The study was based on biographical, in-depth interviews with 30 self-declared Muslims who were actively engaged in various forms of civic and political participation. It offers unique insights into the many ways in which Muslims enact their citizenship.

Community-based volunteering builds wider networks

Most of those interviewed had been actively involved within a Muslim community context. But a biographical analysis of their “citizenship careers” highlights that this engagement is anything but an isolated or isolating intra-community experience.

Each interviewee reported strong – in most cases increasing – cross-community collaborations as part of their community-based participation. This also applies to those whose civic attention has been focused primarily on Muslim community work, seeking to advance the status and recognition of fellow Muslims.

Thus, Muslim community-based activism has not created walls of self-segregation but rather built cross-community networks of trust, generating bridging and linking social capital. This commonly leads to a higher sense of civic efficacy, which further promotes active citizenship.

In addition to these bridge-building effects, Muslims’ civic engagement within their own community has served as a gateway for their subsequently unfolding political participation.

In many cases, active Muslims would start volunteering in a community organisation, move into leadership positions and gain recognition within as well as beyond community boundaries. Their enhanced public profile then leads to their recruitment into institutions of political decision-making such as advisory boards and committees.

Active Muslims and the republican agenda

The study identified four types of goals that interviewed Muslims pursue through their active citizenship. Many Muslims expressed several of these civic agendas, often complexly intertwined:

  • serving humanity and bettering society (republican agenda);

  • helping disadvantaged population groups other than Muslims;

  • redressing widespread negative misconceptions of Muslims and Islam; and

  • communitarian goals of serving the Muslim community.

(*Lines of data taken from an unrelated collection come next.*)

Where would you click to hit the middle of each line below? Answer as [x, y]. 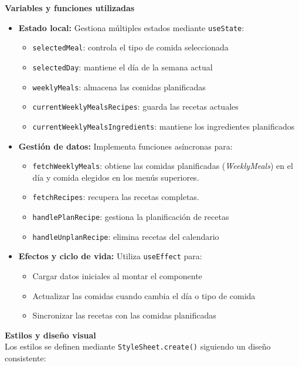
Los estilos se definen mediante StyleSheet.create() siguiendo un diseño [138, 346]
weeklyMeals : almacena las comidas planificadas [119, 87]
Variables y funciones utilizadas [70, 8]
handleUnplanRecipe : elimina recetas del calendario [126, 236]
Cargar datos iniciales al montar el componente [117, 276]
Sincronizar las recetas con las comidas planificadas [124, 315]
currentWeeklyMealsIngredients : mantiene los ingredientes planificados [164, 126]
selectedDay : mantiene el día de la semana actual [123, 67]
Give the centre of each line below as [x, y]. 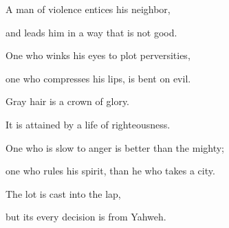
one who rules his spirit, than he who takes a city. [110, 171]
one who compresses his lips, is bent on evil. [98, 78]
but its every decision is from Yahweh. [86, 217]
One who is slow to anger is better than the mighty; [115, 147]
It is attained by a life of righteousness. [88, 124]
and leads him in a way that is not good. [91, 32]
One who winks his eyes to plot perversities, [98, 55]
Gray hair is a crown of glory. [68, 101]
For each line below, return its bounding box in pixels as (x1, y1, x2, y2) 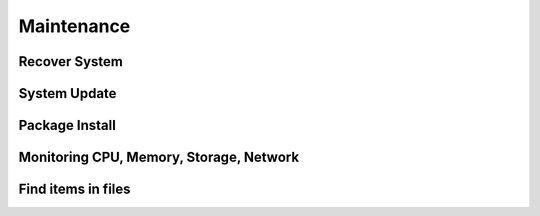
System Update (18, 85, 117, 102)
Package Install (18, 117, 117, 134)
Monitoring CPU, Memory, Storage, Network (18, 149, 300, 166)
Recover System (18, 53, 124, 70)
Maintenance (18, 15, 131, 37)
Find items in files (18, 181, 131, 198)
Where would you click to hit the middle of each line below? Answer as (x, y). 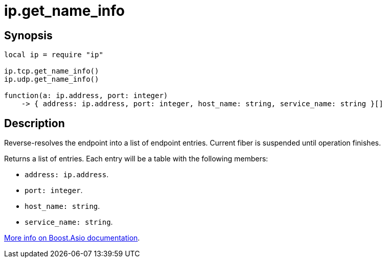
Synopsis (28, 35)
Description (35, 123)
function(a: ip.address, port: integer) (86, 96)
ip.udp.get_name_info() (52, 79)
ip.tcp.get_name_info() (52, 71)
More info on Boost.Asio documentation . (72, 238)
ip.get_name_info (64, 11)
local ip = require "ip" (54, 55)
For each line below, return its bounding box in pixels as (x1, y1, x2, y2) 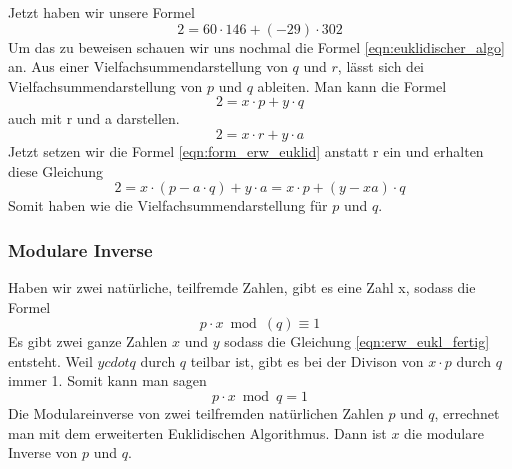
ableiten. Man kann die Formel (257, 75, 447, 96)
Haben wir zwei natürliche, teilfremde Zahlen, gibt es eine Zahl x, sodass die (8, 276, 476, 297)
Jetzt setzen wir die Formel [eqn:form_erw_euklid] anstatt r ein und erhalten (8, 140, 484, 161)
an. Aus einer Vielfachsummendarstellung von (8, 56, 288, 77)
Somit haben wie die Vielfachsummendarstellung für (8, 195, 328, 216)
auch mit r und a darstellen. (8, 108, 180, 129)
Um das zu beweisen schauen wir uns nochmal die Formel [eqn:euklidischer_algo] (8, 36, 505, 57)
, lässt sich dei (337, 56, 425, 77)
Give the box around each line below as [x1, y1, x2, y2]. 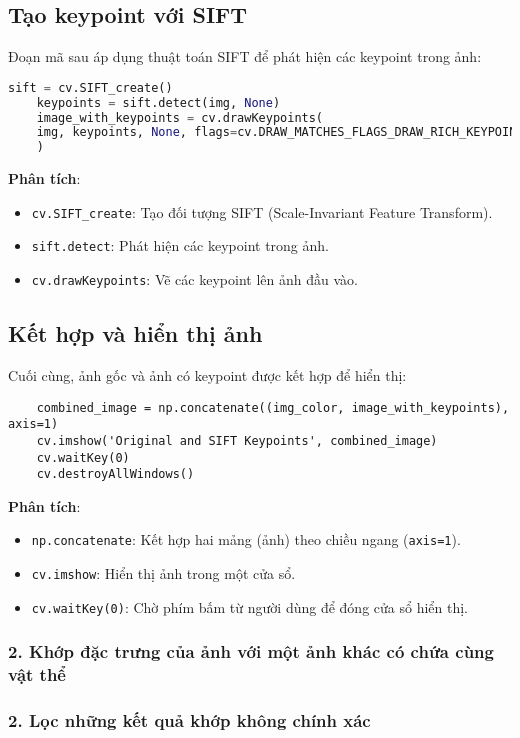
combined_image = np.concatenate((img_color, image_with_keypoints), [36, 400, 510, 415]
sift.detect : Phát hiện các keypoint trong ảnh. [31, 235, 329, 256]
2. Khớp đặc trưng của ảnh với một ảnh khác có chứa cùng [8, 639, 494, 664]
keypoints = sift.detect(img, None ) [36, 95, 281, 110]
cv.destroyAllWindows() [36, 467, 195, 482]
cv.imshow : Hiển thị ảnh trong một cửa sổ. [31, 563, 296, 584]
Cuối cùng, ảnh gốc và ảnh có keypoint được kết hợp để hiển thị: [8, 364, 407, 385]
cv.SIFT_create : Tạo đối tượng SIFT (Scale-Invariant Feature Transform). [31, 201, 493, 222]
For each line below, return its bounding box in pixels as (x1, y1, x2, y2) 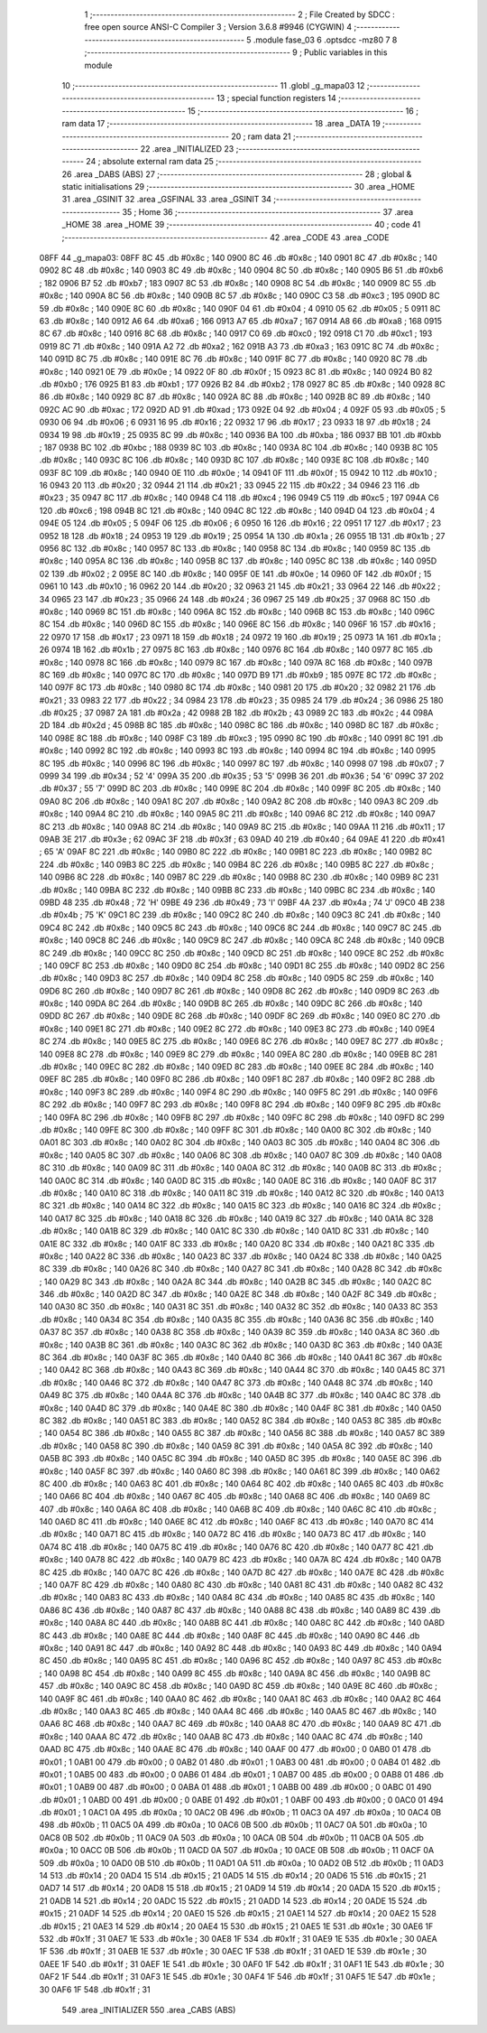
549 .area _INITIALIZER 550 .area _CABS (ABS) (61, 2004, 236, 2015)
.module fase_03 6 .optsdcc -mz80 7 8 (253, 34, 398, 45)
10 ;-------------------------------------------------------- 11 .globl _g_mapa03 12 (61, 79, 365, 90)
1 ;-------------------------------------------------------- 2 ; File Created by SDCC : (84, 9, 396, 20)
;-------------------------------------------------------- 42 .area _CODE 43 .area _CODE (61, 231, 390, 243)
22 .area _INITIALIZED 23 (140, 143, 234, 154)
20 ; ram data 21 (231, 131, 292, 142)
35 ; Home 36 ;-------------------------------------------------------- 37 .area (122, 206, 414, 217)
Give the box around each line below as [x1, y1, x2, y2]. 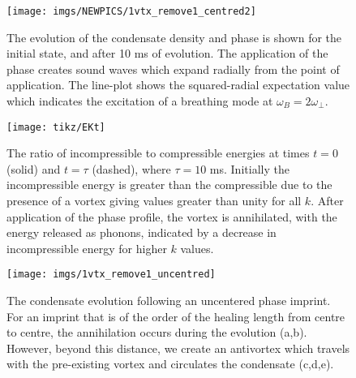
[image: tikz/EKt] [6, 121, 105, 133]
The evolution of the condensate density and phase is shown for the [6, 28, 342, 45]
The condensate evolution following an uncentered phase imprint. [6, 292, 331, 309]
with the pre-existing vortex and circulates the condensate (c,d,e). [6, 355, 334, 372]
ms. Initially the [209, 160, 290, 177]
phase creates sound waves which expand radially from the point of [6, 60, 340, 77]
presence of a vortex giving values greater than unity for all [6, 192, 302, 209]
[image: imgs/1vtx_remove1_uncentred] [6, 268, 216, 281]
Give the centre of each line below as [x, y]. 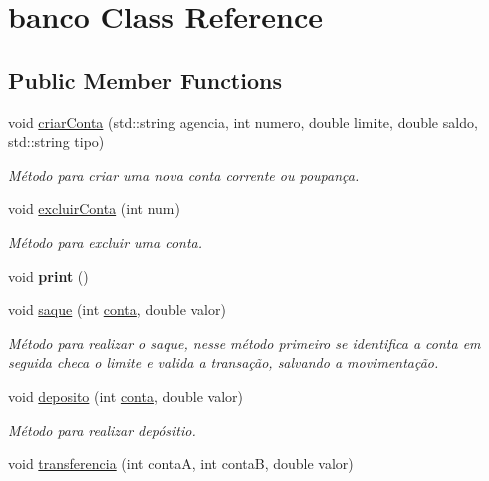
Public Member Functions [145, 79]
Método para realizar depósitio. [102, 429]
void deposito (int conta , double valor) [126, 395]
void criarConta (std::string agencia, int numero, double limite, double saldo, [243, 121]
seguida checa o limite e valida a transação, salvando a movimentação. [223, 362]
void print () [48, 275]
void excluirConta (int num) [94, 208]
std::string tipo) [56, 141]

Despite the prevalence of Muslim community-based participation, Muslims’ active citizenship is rarely aimed primarily at advancing the well-being of the Muslim community. Only very few interviewed Muslims expressed such a communitarian agenda.

Instead, republican goals prevailed. Most participants become active citizens because they are keen to contribute to the betterment of the wider community, society at large or, more generally, promoting social justice.

One Muslim community worker from Melbourne, for example, explained her civic commitment as a service to all people:

It is a deep concern for humanity as a whole to be proactive and try to create change. And it is not service to Muslims [only].

She described her general goals in religious terms. She argues that she aspires to follow the Prophet’s example:

His number one concern was not himself, was not the Muslim community, it was humanity.

imageMuslims’ active citizenship is rarely aimed primarily at advancing the well-being of the Muslim community.AAP/Josephine Lim

The Islamic faith and Australia’s liberal democracy

Contrary to a widespread perception that Islam is at odds or even ultimately irreconcilable with core principles of liberal democracies, Islamic theologians and political scientists have long argued that the Islamic faith is no obstacle to active citizenship in Western democracies.

The empirical findings of a representative US survey of Arabic Muslims backed up these theoretical arguments. This demonstrated that their:

… religious identity is generally associated with greater levels of civic engagement.

My study not only confirmed this general conclusion, but provided deeper insights into Muslims’ personal views on their Islamic faith as a key driver for their participation. One Muslim community activist from Sydney expressed this very powerfully:

We are part of the community. We are not going to sit on the periphery. We are not non-Australians! We are just as Australian as everyone else! We have a faith that will enhance our citizenship, our participation as Australians.

While a majority of those interviewed emphasised that their faith plays a key motivating role for their citizenship performance, their personal accounts on how Islam drives their activism differ. Some participants referred to their faith as an essential source of empowerment and resilience. One Muslim community worker from Sydney said:

If I didn’t have my faith and my Creator, I don’t think I would be able to overcome all the negative things.

Many described their civic contribution to the well-being of others, both Muslims and non-Muslims, as a core principle of their religion. A teacher and community activist from Melbourne explained:

Being useful to others is such a strong concept in Islam. [My civic engagement] is how I show that – being a useful human being. That’s all. I know in our faith our God is pleased when you make another human being happy, whoever that may be.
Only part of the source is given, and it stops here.